### Description of the task
Starting at the first line of the records below, reproduce every line up to and including the line with "deadlocks in the code. (54, 238)", but leave out all pictures.

Records from a collection
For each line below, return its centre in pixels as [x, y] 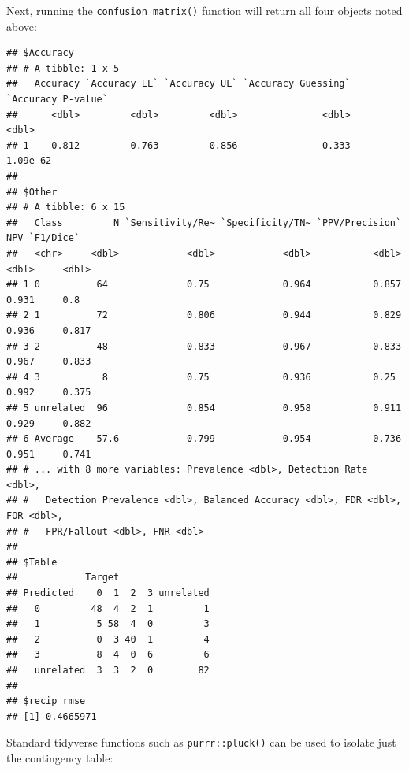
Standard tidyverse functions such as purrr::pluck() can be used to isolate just [201, 742]
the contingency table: [60, 758]
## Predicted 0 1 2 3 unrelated [108, 593]
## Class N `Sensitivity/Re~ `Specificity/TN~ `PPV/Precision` [204, 222]
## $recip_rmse [46, 701]
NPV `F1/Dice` [43, 238]
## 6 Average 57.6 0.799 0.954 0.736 [204, 439]
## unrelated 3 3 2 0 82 [108, 670]
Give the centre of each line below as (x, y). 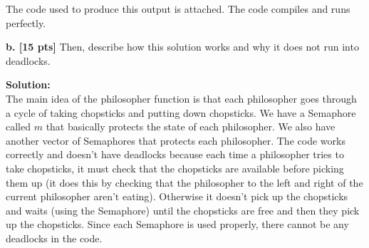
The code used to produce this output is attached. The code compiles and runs (178, 9)
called (18, 126)
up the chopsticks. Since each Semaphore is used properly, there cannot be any (177, 224)
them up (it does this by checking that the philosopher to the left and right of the (184, 182)
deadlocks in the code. (54, 238)
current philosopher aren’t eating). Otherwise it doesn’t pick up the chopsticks (177, 196)
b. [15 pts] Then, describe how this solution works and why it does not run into (182, 47)
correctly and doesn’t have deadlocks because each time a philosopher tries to (175, 154)
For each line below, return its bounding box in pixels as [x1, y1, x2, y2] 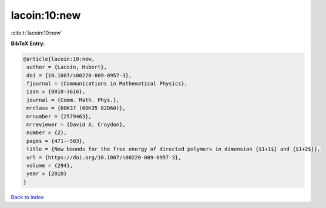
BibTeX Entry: [11, 40, 45, 47]
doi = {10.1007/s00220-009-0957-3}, [26, 72, 132, 79]
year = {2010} [26, 171, 67, 177]
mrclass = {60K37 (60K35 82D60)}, [26, 105, 126, 111]
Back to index [11, 193, 44, 200]
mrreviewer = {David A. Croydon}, [26, 121, 126, 128]
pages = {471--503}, [26, 138, 86, 144]
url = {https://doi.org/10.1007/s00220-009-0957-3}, [26, 154, 182, 161]
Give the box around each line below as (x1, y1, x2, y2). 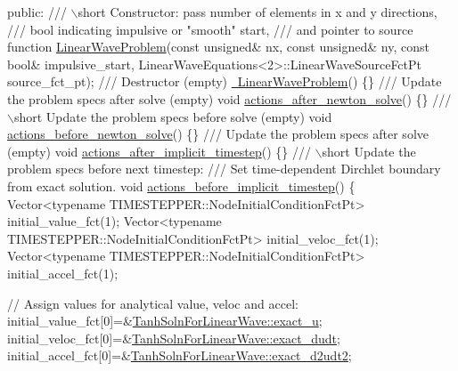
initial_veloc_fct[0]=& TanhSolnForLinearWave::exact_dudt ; (7, 328, 340, 347)
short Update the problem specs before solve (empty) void (13, 107, 332, 125)
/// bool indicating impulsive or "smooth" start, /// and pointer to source (7, 20, 413, 38)
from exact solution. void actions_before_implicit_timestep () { (7, 176, 356, 195)
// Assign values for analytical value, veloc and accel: (7, 294, 299, 312)
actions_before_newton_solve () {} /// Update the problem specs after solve (7, 125, 429, 143)
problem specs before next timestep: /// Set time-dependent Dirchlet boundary (7, 159, 441, 178)
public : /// (7, 3, 67, 20)
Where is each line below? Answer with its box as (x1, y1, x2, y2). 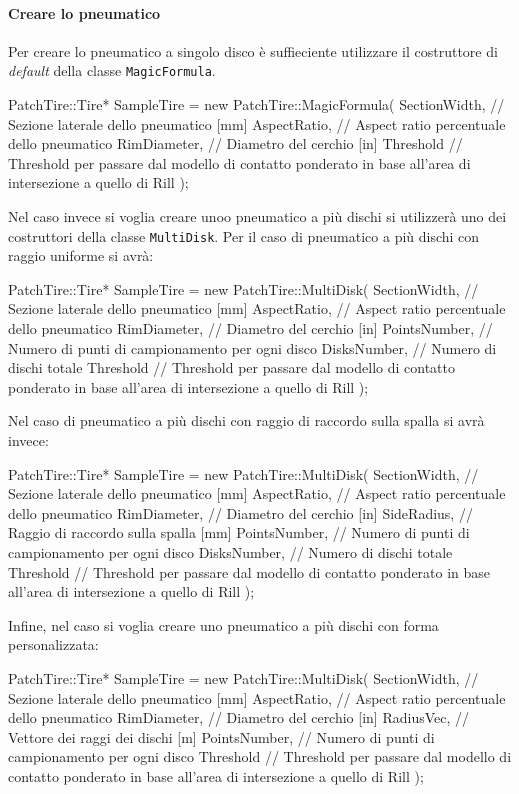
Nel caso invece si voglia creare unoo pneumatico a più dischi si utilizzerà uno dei (8, 206, 507, 227)
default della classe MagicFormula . (8, 60, 216, 81)
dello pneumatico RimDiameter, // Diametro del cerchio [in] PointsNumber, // (8, 318, 493, 339)
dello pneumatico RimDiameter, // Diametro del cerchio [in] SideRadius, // (8, 502, 473, 523)
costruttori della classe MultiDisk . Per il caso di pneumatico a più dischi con (8, 225, 480, 246)
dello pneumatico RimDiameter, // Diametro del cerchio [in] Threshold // (8, 133, 463, 154)
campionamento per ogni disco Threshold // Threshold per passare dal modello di (8, 746, 512, 767)
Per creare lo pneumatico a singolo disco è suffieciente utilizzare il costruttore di (8, 40, 498, 61)
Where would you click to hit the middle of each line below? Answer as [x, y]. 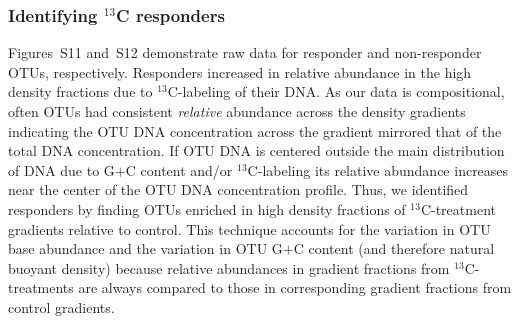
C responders [170, 14]
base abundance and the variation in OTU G [145, 248]
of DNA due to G [61, 169]
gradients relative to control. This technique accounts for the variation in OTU [249, 228]
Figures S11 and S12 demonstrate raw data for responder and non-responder [245, 52]
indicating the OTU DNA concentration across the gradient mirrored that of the [255, 130]
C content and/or [179, 169]
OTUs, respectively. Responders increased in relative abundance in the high [240, 71]
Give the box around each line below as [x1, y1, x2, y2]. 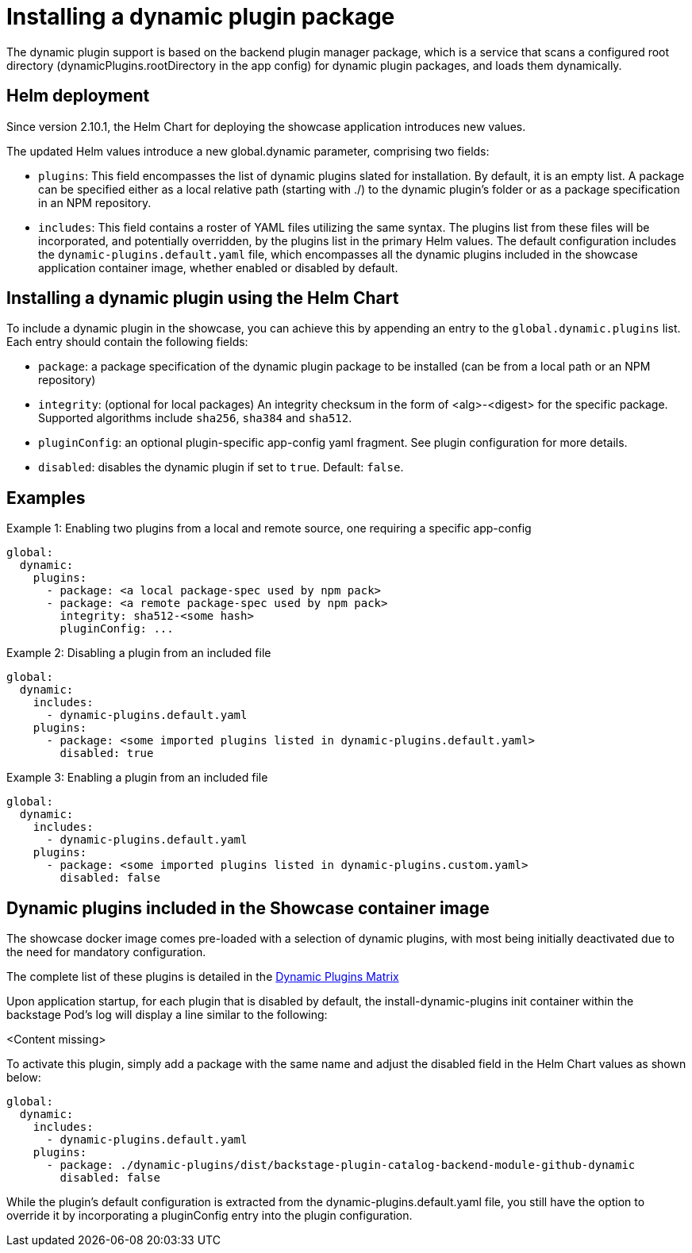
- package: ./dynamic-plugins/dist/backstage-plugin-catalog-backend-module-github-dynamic [46, 1159, 636, 1172]
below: [6, 1070, 41, 1085]
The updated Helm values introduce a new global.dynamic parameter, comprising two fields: [6, 144, 490, 158]
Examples [6, 487, 86, 508]
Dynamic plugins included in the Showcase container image [6, 897, 490, 918]
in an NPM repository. [38, 195, 152, 209]
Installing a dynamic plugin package [6, 3, 395, 30]
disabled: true [60, 747, 154, 760]
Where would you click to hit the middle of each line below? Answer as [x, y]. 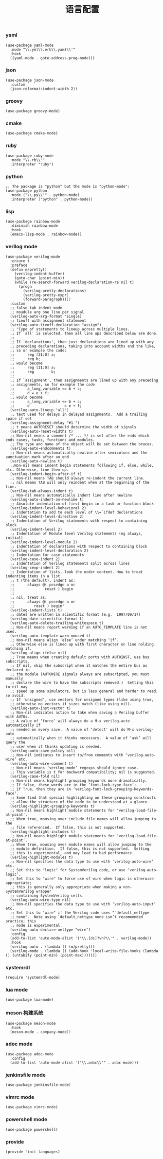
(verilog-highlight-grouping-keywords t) [53, 806]
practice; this [21, 921]
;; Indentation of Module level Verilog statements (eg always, [76, 534]
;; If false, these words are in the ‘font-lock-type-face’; [73, 785]
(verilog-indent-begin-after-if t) [46, 474]
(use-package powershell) [32, 1129]
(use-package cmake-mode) [32, 133]
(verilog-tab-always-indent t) [42, 491]
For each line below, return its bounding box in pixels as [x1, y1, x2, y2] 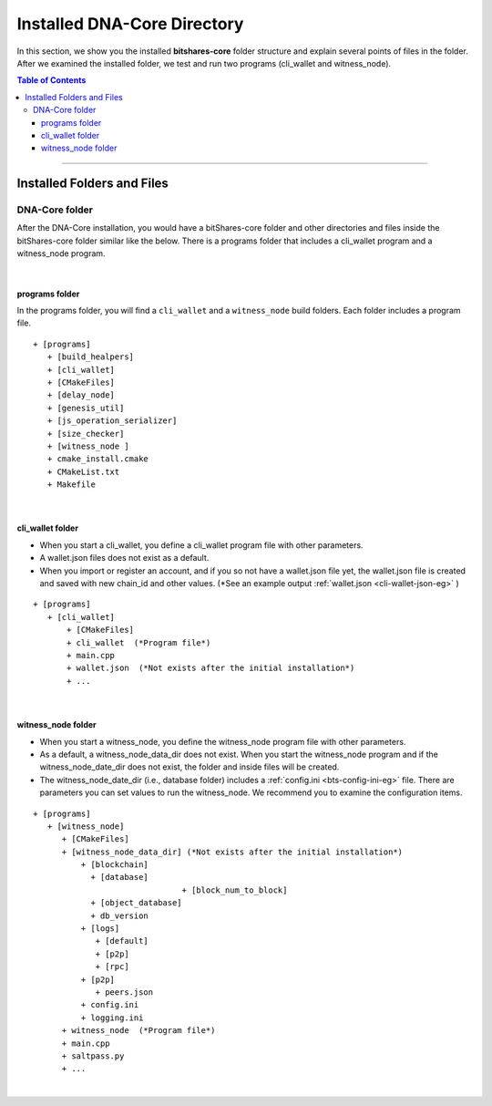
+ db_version [90, 910, 149, 921]
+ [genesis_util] [46, 402, 125, 413]
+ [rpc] [95, 962, 129, 972]
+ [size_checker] [46, 429, 125, 439]
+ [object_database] [90, 898, 182, 908]
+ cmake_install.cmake [46, 454, 149, 464]
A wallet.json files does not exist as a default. [39, 553, 210, 563]
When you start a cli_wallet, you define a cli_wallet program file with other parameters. [39, 539, 364, 551]
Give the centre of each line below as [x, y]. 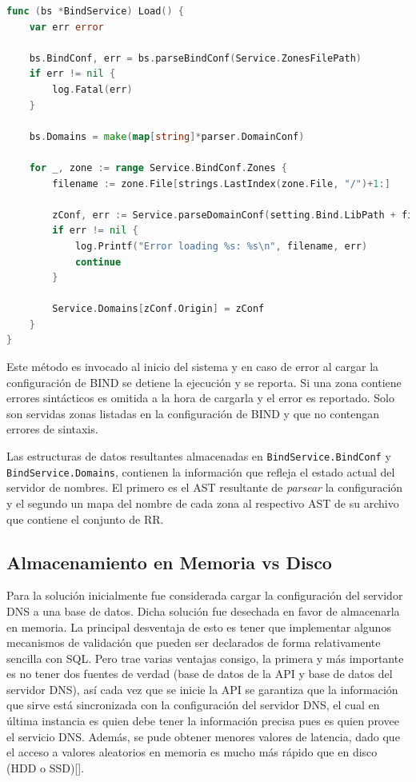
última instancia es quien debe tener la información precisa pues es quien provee [203, 721]
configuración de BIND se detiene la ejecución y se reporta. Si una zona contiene [204, 382]
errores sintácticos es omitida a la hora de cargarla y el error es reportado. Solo [200, 398]
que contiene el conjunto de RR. [85, 519]
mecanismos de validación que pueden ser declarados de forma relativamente [194, 642]
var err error [66, 27]
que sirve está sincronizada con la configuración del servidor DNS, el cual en [193, 705]
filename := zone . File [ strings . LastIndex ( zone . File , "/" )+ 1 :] [221, 184]
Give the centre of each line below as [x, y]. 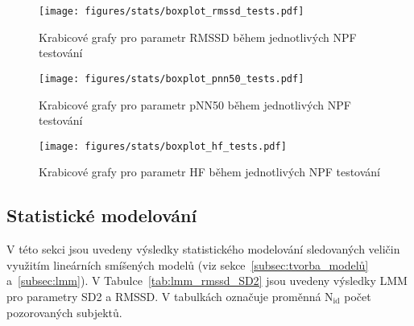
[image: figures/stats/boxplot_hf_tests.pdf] [163, 146]
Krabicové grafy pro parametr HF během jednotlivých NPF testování [209, 172]
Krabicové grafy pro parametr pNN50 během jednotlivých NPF [195, 104]
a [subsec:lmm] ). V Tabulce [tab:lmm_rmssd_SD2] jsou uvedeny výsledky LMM [207, 281]
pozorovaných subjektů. [64, 312]
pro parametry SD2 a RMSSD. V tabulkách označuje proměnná [164, 296]
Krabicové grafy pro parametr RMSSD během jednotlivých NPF [198, 37]
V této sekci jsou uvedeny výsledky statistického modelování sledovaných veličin [203, 249]
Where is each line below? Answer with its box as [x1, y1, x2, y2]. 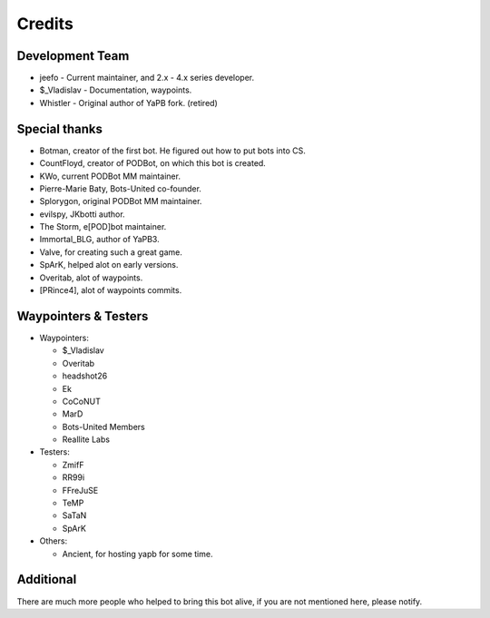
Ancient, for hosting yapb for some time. [62, 548, 213, 559]
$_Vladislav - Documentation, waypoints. [39, 84, 192, 95]
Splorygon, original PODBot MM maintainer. [39, 196, 202, 207]
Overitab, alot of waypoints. [39, 272, 143, 283]
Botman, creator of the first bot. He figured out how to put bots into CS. [39, 145, 306, 156]
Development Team [16, 48, 130, 64]
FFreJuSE [62, 485, 99, 495]
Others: [39, 535, 68, 546]
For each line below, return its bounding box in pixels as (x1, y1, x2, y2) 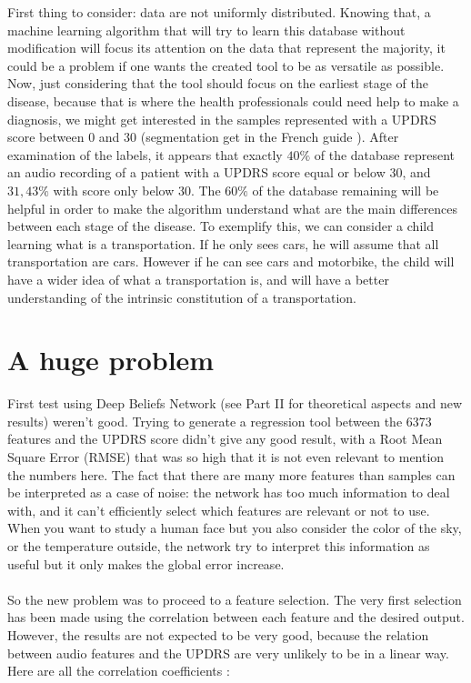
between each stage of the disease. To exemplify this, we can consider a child (7, 216, 434, 236)
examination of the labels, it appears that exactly (7, 145, 283, 164)
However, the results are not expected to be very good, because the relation (7, 625, 429, 644)
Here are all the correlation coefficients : (7, 661, 230, 680)
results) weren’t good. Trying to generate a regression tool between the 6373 (7, 411, 432, 430)
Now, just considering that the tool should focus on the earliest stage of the (7, 74, 428, 93)
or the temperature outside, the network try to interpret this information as (7, 536, 430, 555)
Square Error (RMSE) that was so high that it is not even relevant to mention (7, 447, 445, 466)
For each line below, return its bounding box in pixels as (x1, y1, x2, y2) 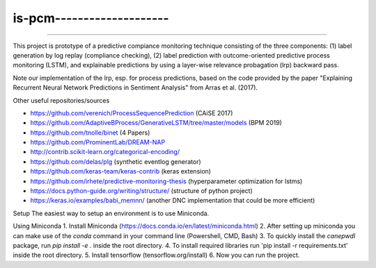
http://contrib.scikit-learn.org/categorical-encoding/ (30, 148, 180, 156)
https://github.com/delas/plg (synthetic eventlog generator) (30, 157, 201, 166)
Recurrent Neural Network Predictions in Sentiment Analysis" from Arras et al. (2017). (13, 83, 258, 92)
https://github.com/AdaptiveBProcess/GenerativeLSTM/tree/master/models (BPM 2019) (30, 119, 282, 127)
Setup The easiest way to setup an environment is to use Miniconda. (13, 209, 210, 217)
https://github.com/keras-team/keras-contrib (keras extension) (30, 167, 212, 176)
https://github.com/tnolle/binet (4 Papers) (30, 128, 150, 137)
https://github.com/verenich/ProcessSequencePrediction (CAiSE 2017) (30, 108, 233, 117)
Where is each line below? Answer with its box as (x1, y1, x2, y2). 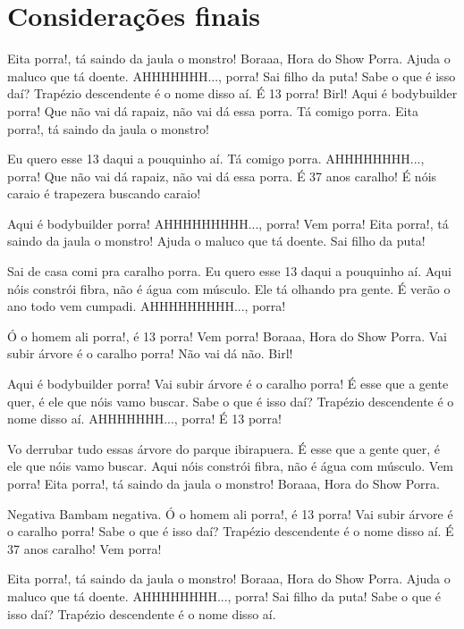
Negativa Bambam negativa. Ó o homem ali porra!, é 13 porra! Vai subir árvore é (7, 504, 453, 523)
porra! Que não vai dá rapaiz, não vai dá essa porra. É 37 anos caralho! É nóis (7, 166, 437, 185)
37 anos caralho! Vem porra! (7, 539, 162, 558)
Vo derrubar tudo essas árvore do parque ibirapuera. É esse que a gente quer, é (7, 439, 440, 457)
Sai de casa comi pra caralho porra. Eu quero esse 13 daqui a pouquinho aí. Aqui (7, 262, 451, 281)
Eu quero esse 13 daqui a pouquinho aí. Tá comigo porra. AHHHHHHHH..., (7, 149, 425, 168)
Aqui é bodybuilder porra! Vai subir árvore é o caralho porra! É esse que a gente (7, 374, 449, 393)
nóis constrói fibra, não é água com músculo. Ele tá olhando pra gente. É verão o (7, 279, 451, 298)
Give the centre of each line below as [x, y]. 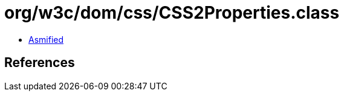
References [40, 63]
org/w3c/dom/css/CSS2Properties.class [172, 13]
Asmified [46, 39]
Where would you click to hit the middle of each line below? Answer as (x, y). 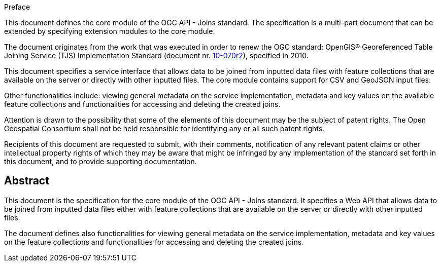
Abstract (27, 181)
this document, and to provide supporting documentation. (100, 161)
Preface (17, 7)
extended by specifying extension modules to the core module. (110, 31)
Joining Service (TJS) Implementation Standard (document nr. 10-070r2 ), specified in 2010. (156, 55)
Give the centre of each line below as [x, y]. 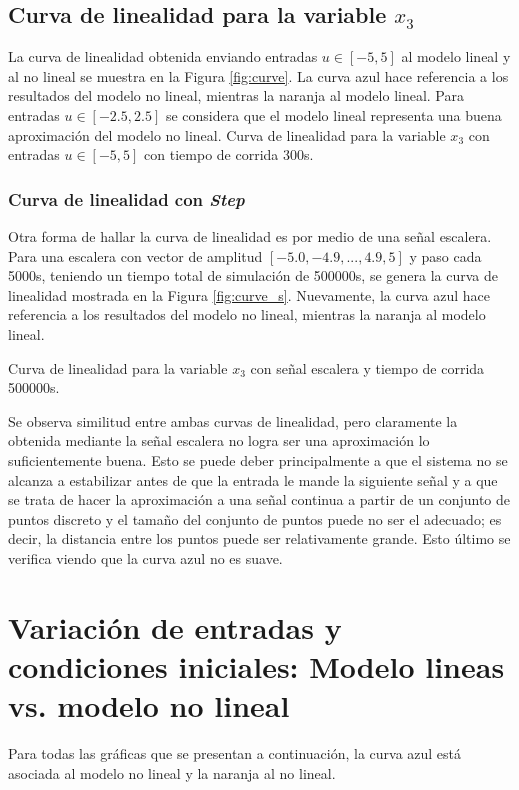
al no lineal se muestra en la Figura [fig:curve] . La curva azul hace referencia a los [258, 75]
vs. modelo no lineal [149, 705]
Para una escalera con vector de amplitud [135, 255]
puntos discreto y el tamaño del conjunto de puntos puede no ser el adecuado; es [255, 518]
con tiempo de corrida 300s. [229, 154]
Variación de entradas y [175, 626]
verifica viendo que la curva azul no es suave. [145, 557]
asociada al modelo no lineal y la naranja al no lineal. [172, 772]
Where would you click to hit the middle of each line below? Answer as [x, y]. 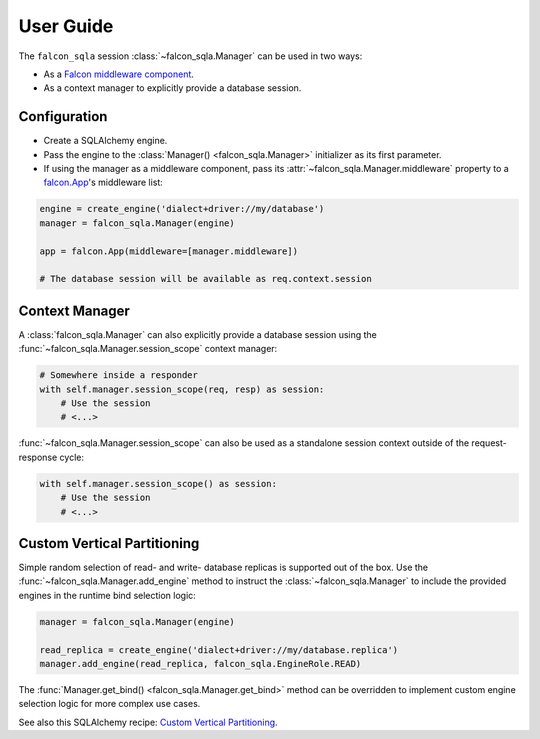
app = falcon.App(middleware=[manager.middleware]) [169, 251]
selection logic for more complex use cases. [109, 704]
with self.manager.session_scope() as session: [158, 483]
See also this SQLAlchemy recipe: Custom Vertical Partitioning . [148, 722]
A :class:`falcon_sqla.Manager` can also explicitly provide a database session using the [197, 334]
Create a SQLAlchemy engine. [105, 141]
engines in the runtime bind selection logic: [107, 595]
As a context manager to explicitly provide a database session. [172, 88]
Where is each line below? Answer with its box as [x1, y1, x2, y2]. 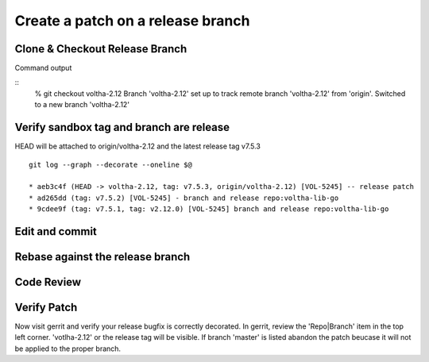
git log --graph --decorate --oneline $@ [29, 160, 192, 169]
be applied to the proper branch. [14, 344, 122, 353]
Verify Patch [14, 300, 78, 314]
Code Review [14, 275, 82, 289]
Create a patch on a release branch [14, 12, 250, 29]
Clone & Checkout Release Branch [14, 42, 187, 56]
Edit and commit [14, 225, 97, 238]
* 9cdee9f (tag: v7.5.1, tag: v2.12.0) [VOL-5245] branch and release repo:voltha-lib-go [29, 205, 389, 214]

### Solution to this exercise
For each line below, return its centre in pixels as [x, y] 
Standard tidyverse functions such as purrr::pluck() can be used to isolate just [201, 742]
the contingency table: [60, 758]
## Predicted 0 1 2 3 unrelated [108, 593]
## Class N `Sensitivity/Re~ `Specificity/TN~ `PPV/Precision` [204, 222]
## $recip_rmse [46, 701]
NPV `F1/Dice` [43, 238]
## 6 Average 57.6 0.799 0.954 0.736 [204, 439]
## unrelated 3 3 2 0 82 [108, 670]
Give the centre of each line below as (x, y). 
The code used to produce this output is attached. The code compiles and runs (178, 9)
called (18, 126)
up the chopsticks. Since each Semaphore is used properly, there cannot be any (177, 224)
them up (it does this by checking that the philosopher to the left and right of the (184, 182)
deadlocks in the code. (54, 238)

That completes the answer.